SE (spin echo) In the most commonly employed spin-echo sequence, a 180° pulse follows a 90° pulse. For T2-weighted images, the 90° pulse is followed by 2 180° pulses. The first 180° pulse is administered at one-half the TE (time to echo), and the second 180° pulse is administered one full TE later. The “first echo” image is referred to as proton density, and the “second echo” is T2-weighted.

SR (saturation recovery) With SR, the radiofrequency signal is recorded after a series of 90° pulses, with an interpulse interval less than or equal to an average tissue T1 (0.1–1.5 sec).

T1 Time required for 63% of protons to return to the longitudinal plane after cessation of a 90° radiofrequency pulse. This is also referred to as the longitudinal, or spin-lattice, relaxation time.
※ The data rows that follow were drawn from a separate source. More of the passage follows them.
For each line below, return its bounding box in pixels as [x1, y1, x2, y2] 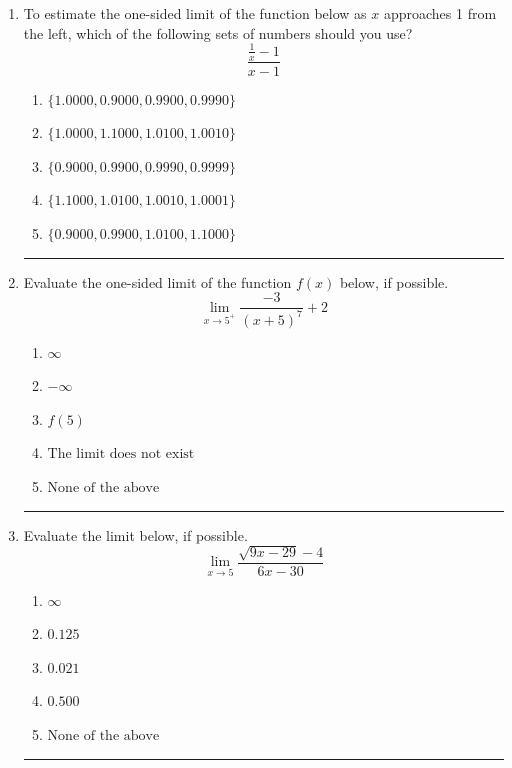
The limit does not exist [47, 447, 195, 462]
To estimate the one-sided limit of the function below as [23, 3, 367, 23]
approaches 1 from [383, 3, 497, 23]
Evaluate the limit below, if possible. [23, 524, 248, 545]
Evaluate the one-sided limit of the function [23, 271, 292, 292]
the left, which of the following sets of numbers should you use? [23, 22, 413, 43]
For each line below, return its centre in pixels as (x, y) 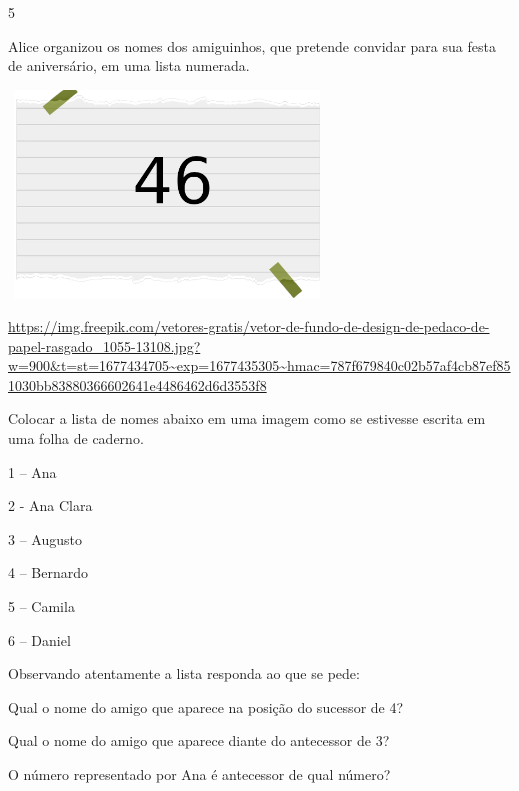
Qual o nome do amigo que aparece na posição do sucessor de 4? (206, 706)
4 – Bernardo (48, 572)
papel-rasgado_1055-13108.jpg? (104, 345)
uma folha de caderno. (76, 438)
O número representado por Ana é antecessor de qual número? (199, 773)
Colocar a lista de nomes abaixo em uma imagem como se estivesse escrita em (247, 418)
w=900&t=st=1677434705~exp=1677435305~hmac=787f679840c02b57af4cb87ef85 (259, 365)
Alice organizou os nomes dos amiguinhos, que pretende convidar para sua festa (252, 45)
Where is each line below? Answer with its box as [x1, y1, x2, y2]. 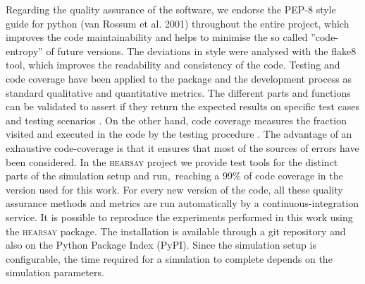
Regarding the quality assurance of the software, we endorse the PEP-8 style [6, 2, 336, 16]
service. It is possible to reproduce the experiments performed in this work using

T2 Time required for 63% of the magnetic field in the transverse plane created by the radiofrequency pulse to dissipate. This dispersion of the magnetic vector corresponds to the exchange of spin among protons and is referred to as spin-spin relaxation; it is completed much more rapidly than is T1 relaxation.

TE (time to echo) Time following the radiofrequency pulse in which the signal is assessed.

Tesla The unit of measure of magnetic field strength.

TI (interpulse time) See IR (inversion recovery).

TR Time to repetition of radiofrequency pulse.

Voxel Three-dimensional cube determined by the product of the pixel size and the slice thickness.